[Information shown Boundary: Start]
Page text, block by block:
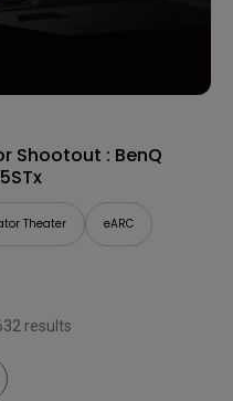
Shootout : BenQ
Theater eARC
results
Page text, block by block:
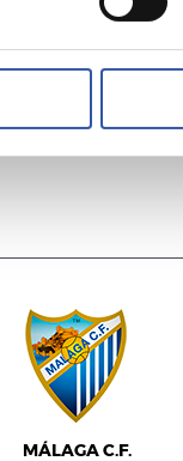
R.C. DEPORTIVO
MÁLAGA C.F.
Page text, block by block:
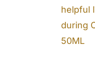
helpful
during
50ML
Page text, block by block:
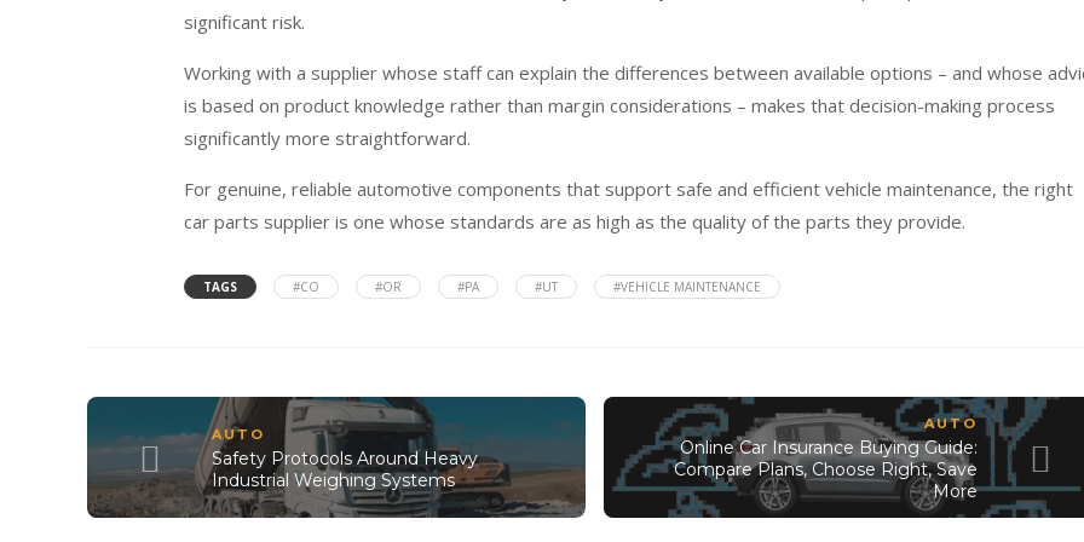
significant risk.
Working with a supplier whose staff can explain the differences between available options – and whose
is based on product knowledge rather than margin considerations – makes that decision-making process
significantly more straightforward.
For genuine, reliable automotive components that support safe and efficient vehicle maintenance, the right
car parts supplier is one whose standards are as high as the quality of the parts they provide.
TAGS #CO #OR #PA #UT #VEHICLE MAINTENANCE
AUTO
Safety Protocols Around Heavy
Industrial Weighing Systems
AUTO
Online Car Insurance Buying Guide:
Compare Plans, Choose Right, Save
More
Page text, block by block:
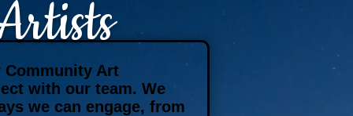
Art
with our team. We
we can engage, from
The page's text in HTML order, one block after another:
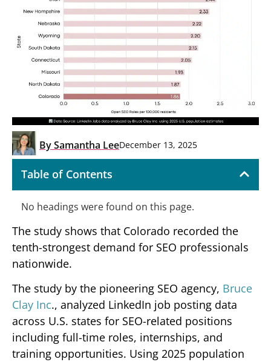
BySamantha LeeDecember 13, 2025
Table of Contents
No headings were found on this page.
The study shows that Colorado recorded the
tenth-strongest demand for SEO professionals
nationwide.
The study by the pioneering SEO agency, Bruce
Clay Inc., analyzed LinkedIn job posting data
across U.S. states for SEO-related positions
including full-time roles, internships, and
training opportunities. Using 2025 population
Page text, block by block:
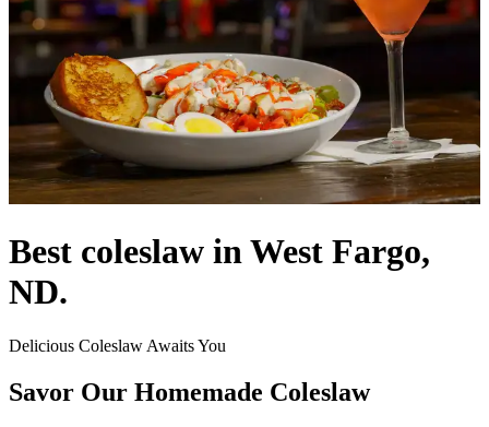
Best coleslaw in West Fargo,
ND.
Delicious Coleslaw Awaits You
Savor Our Homemade Coleslaw
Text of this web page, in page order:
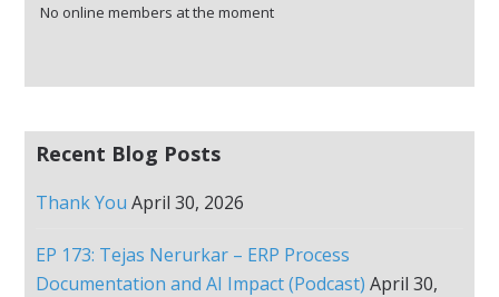
No online members at the moment
Recent Blog Posts
Thank You April 30, 2026
EP 173: Tejas Nerurkar – ERP Process
Documentation and AI Impact (Podcast) April 30,
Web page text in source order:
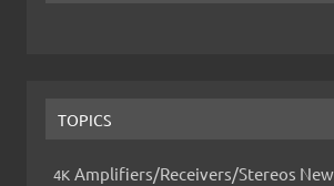
TOPICS
4K Amplifiers/Receivers/Stereos
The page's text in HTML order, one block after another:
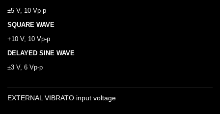
±5 V, 10 Vp-p
SQUARE WAVE
+10 V, 10 Vp-p
DELAYED SINE WAVE
±3 V, 6 Vp-p
EXTERNAL VIBRATO input voltage
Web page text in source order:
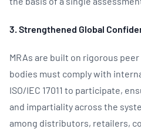
3. Strengthened Global
MRAs are built on rigorous
bodies must comply with
ISO/IEC 17011 to participate,
and impartiality across the
among distributors, retailers,
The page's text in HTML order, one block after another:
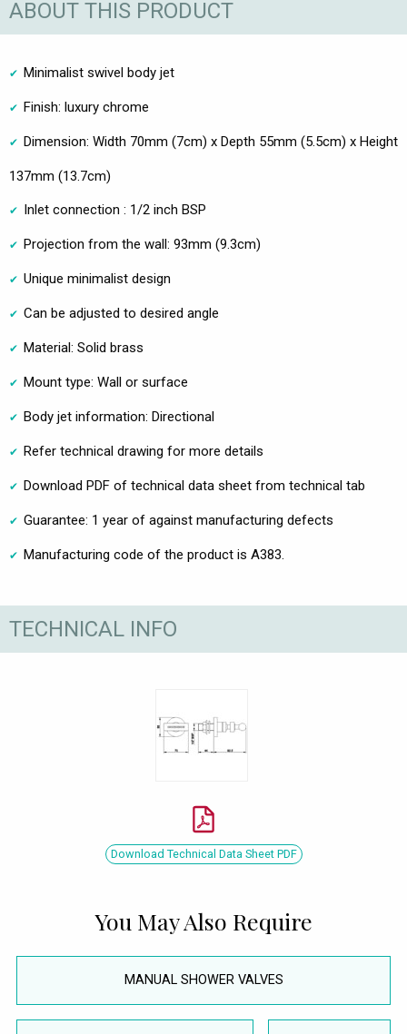
ABOUT THIS PRODUCT
Minimalist swivel body jet
Finish: luxury chrome
Dimension: Width 70mm (7cm) x Depth 55mm (5.5cm) x Height
137mm (13.7cm)
Inlet connection : 1/2 inch BSP
Projection from the wall: 93mm (9.3cm)
Unique minimalist design
Can be adjusted to desired angle
Material: Solid brass
Mount type: Wall or surface
Body jet information: Directional
Refer technical drawing for more details
Download PDF of technical data sheet from technical tab
Guarantee: 1 year of against manufacturing defects
Manufacturing code of the product is A383.
TECHNICAL INFO
Download Technical Data Sheet PDF
You May Also Require
MANUAL SHOWER VALVES
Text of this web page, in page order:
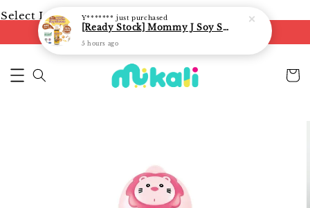
Select Language▼
FREE shipping on orders of RM250
Y******* just purchased
[Ready Stock] Mommy J Soy Sauce for 1 year and above 宝宝有机低盐酱油 220ml / Umami Sauce 240ml
5 hours ago
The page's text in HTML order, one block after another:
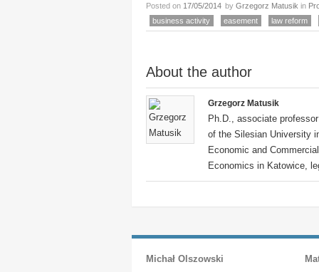
Posted on 17/05/2014 by Grzegorz Matusik in
business activity
easement law reform
About the author
Grzegorz Matusik
Ph.D., associate
of the Silesian University
Economic and
Economics in Katowice,
Michał Olszowski
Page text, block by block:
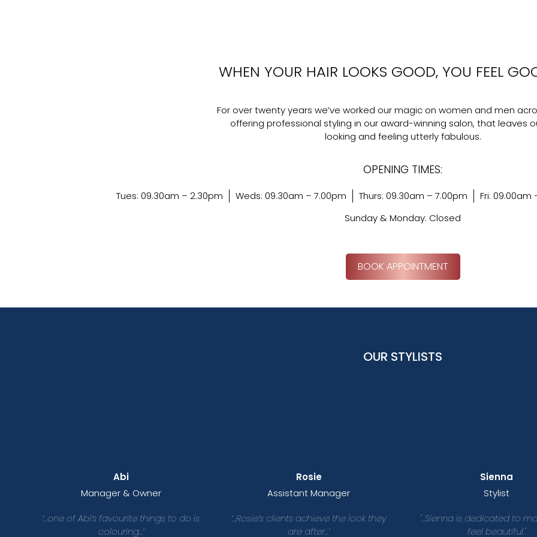
WHEN YOUR HAIR LOOKS GOOD, YOU FEEL
For over twenty years we’ve worked our magic on women and men
offering professional styling in our award-winning salon, that leaves
looking and feeling utterly fabulous.
OPENING TIMES:
Tues: 09.30am – 2.30pm Weds: 09.30am – 7.00pm Thurs: 09.30am – 7.00pm Fri: 09.00am
Sunday & Monday: Closed
BOOK APPOINTMENT
OUR STYLISTS
Abi
Manager & Owner
‘…one of Abi’s favourite things to do is
colouring...’
Rosie
Assistant Manager
‘…Rosie’s clients achieve the look they
are after...’
Sienna
Stylist
'...Sienna is dedicated to
feel beautiful.'
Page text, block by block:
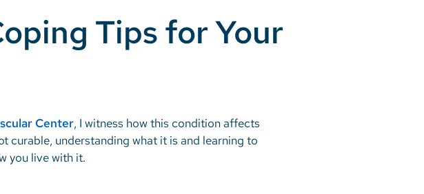
Tips for Your
Center, I witness how this condition affects
curable, understanding what it is and learning to
you live with it.
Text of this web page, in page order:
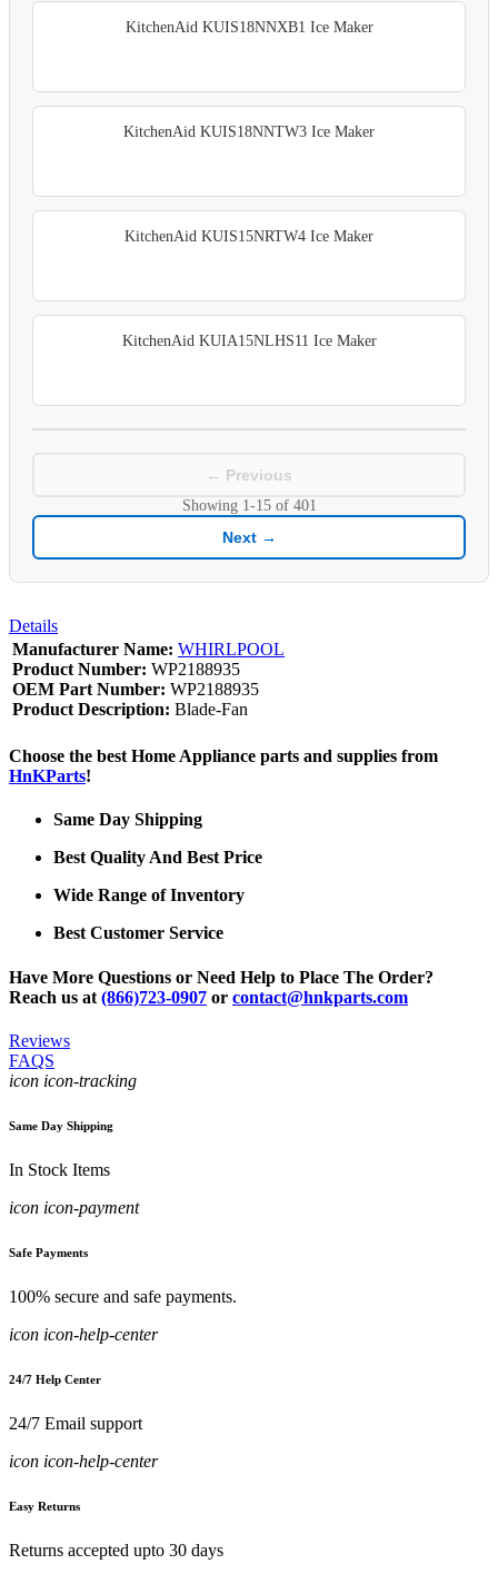
KitchenAid KUIS18NNXB1 Ice Maker
KitchenAid KUIS18NNTW3 Ice Maker
KitchenAid KUIS15NRTW4 Ice Maker
KitchenAid KUIA15NLHS11 Ice Maker
← Previous
Showing 1-15of 401
Next →
Details
Manufacturer Name: WHIRLPOOL
Product Number: WP2188935
OEM Part Number: WP2188935
Product Description: Blade-Fan
Choose the best Home Appliance parts and supplies from
HnKParts!
Same Day Shipping
Best Quality And Best Price
Wide Range of Inventory
Best Customer Service
Have More Questions or Need Help to Place The Order?
Reach us at (866)723-0907 or contact@hnkparts.com
Reviews
FAQS
icon icon-tracking
Same Day Shipping
In Stock Items
icon icon-payment
Safe Payments
100% secure and safe payments.
icon icon-help-center
24/7 Help Center
24/7 Email support
icon icon-help-center
Easy Returns
Returns accepted upto 30 days
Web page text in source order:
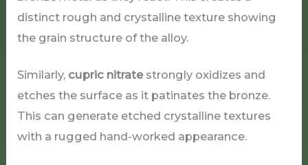
distinct rough and crystalline texture showing
the grain structure of the alloy.
Similarly, cupric nitratestrongly oxidizes and
etches the surface as it patinates the bronze.
This can generate etched crystalline textures
with a rugged hand-worked appearance.
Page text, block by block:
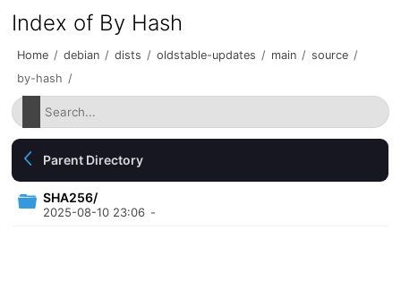
Index of By Hash
Home / debian / dists / oldstable-updates / main / source /
by-hash /
Parent Directory
SHA256/
2025-08-10 23:06 -
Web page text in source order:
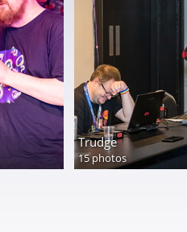
Trudge
15 photos
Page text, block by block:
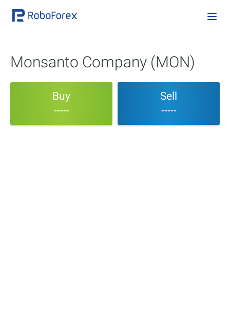
Monsanto Company (MON)
Buy
-----
Sell
-----
[Information shown Boundary: End]
> Directions
The reply has to reproduce every line above verbatim and contain no pictures.

> Response area
Page text, block by block:
Shootout : BenQ
Theater eARC
results
Page text, block by block:
R.C. DEPORTIVO
MÁLAGA C.F.
Page text, block by block:
helpful
during
50ML
Page text, block by block:
significant risk.
Working with a supplier whose staff can explain the differences between available options – and whose
is based on product knowledge rather than margin considerations – makes that decision-making process
significantly more straightforward.
For genuine, reliable automotive components that support safe and efficient vehicle maintenance, the right
car parts supplier is one whose standards are as high as the quality of the parts they provide.
TAGS #CO #OR #PA #UT #VEHICLE MAINTENANCE
AUTO
Safety Protocols Around Heavy
Industrial Weighing Systems
AUTO
Online Car Insurance Buying Guide:
Compare Plans, Choose Right, Save
More
Page text, block by block:
Art
with our team. We
we can engage, from
The page's text in HTML order, one block after another:
BySamantha LeeDecember 13, 2025
Table of Contents
No headings were found on this page.
The study shows that Colorado recorded the
tenth-strongest demand for SEO professionals
nationwide.
The study by the pioneering SEO agency, Bruce
Clay Inc., analyzed LinkedIn job posting data
across U.S. states for SEO-related positions
including full-time roles, internships, and
training opportunities. Using 2025 population
Page text, block by block:
Best coleslaw in West Fargo,
ND.
Delicious Coleslaw Awaits You
Savor Our Homemade Coleslaw
Text of this web page, in page order:
No online members at the moment
Recent Blog Posts
Thank You April 30, 2026
EP 173: Tejas Nerurkar – ERP Process
Documentation and AI Impact (Podcast) April 30,
Web page text in source order:
TOPICS
4K Amplifiers/Receivers/Stereos
The page's text in HTML order, one block after another:
±5 V, 10 Vp-p
SQUARE WAVE
+10 V, 10 Vp-p
DELAYED SINE WAVE
±3 V, 6 Vp-p
EXTERNAL VIBRATO input voltage
Web page text in source order:
3. Strengthened Global
MRAs are built on rigorous
bodies must comply with
ISO/IEC 17011 to participate,
and impartiality across the
among distributors, retailers,
The page's text in HTML order, one block after another:
ABOUT THIS PRODUCT
Minimalist swivel body jet
Finish: luxury chrome
Dimension: Width 70mm (7cm) x Depth 55mm (5.5cm) x Height
137mm (13.7cm)
Inlet connection : 1/2 inch BSP
Projection from the wall: 93mm (9.3cm)
Unique minimalist design
Can be adjusted to desired angle
Material: Solid brass
Mount type: Wall or surface
Body jet information: Directional
Refer technical drawing for more details
Download PDF of technical data sheet from technical tab
Guarantee: 1 year of against manufacturing defects
Manufacturing code of the product is A383.
TECHNICAL INFO
Download Technical Data Sheet PDF
You May Also Require
MANUAL SHOWER VALVES
Text of this web page, in page order:
Select Language▼
FREE shipping on orders of RM250
Y******* just purchased
[Ready Stock] Mommy J Soy Sauce for 1 year and above 宝宝有机低盐酱油 220ml / Umami Sauce 240ml
5 hours ago
The page's text in HTML order, one block after another:
Posted on 17/05/2014 by Grzegorz Matusik in
business activity
easement law reform
About the author
Grzegorz Matusik
Ph.D., associate
of the Silesian University
Economic and
Economics in Katowice,
Michał Olszowski
Page text, block by block:
WHEN YOUR HAIR LOOKS GOOD, YOU FEEL
For over twenty years we’ve worked our magic on women and men
offering professional styling in our award-winning salon, that leaves
looking and feeling utterly fabulous.
OPENING TIMES:
Tues: 09.30am – 2.30pm Weds: 09.30am – 7.00pm Thurs: 09.30am – 7.00pm Fri: 09.00am
Sunday & Monday: Closed
BOOK APPOINTMENT
OUR STYLISTS
Abi
Manager & Owner
‘…one of Abi’s favourite things to do is
colouring...’
Rosie
Assistant Manager
‘…Rosie’s clients achieve the look they
are after...’
Sienna
Stylist
'...Sienna is dedicated to
feel beautiful.'
Page text, block by block:
Tips for Your
Center, I witness how this condition affects
curable, understanding what it is and learning to
you live with it.
Text of this web page, in page order:
KitchenAid KUIS18NNXB1 Ice Maker
KitchenAid KUIS18NNTW3 Ice Maker
KitchenAid KUIS15NRTW4 Ice Maker
KitchenAid KUIA15NLHS11 Ice Maker
← Previous
Showing 1-15of 401
Next →
Details
Manufacturer Name: WHIRLPOOL
Product Number: WP2188935
OEM Part Number: WP2188935
Product Description: Blade-Fan
Choose the best Home Appliance parts and supplies from
HnKParts!
Same Day Shipping
Best Quality And Best Price
Wide Range of Inventory
Best Customer Service
Have More Questions or Need Help to Place The Order?
Reach us at (866)723-0907 or contact@hnkparts.com
Reviews
FAQS
icon icon-tracking
Same Day Shipping
In Stock Items
icon icon-payment
Safe Payments
100% secure and safe payments.
icon icon-help-center
24/7 Help Center
24/7 Email support
icon icon-help-center
Easy Returns
Returns accepted upto 30 days
Web page text in source order:
distinct rough and crystalline texture showing
the grain structure of the alloy.
Similarly, cupric nitratestrongly oxidizes and
etches the surface as it patinates the bronze.
This can generate etched crystalline textures
with a rugged hand-worked appearance.
Page text, block by block:
Index of By Hash
Home / debian / dists / oldstable-updates / main / source /
by-hash /
Parent Directory
SHA256/
2025-08-10 23:06 -
Web page text in source order:
Trudge
15 photos
Page text, block by block:
Monsanto Company (MON)
Buy
-----
Sell
-----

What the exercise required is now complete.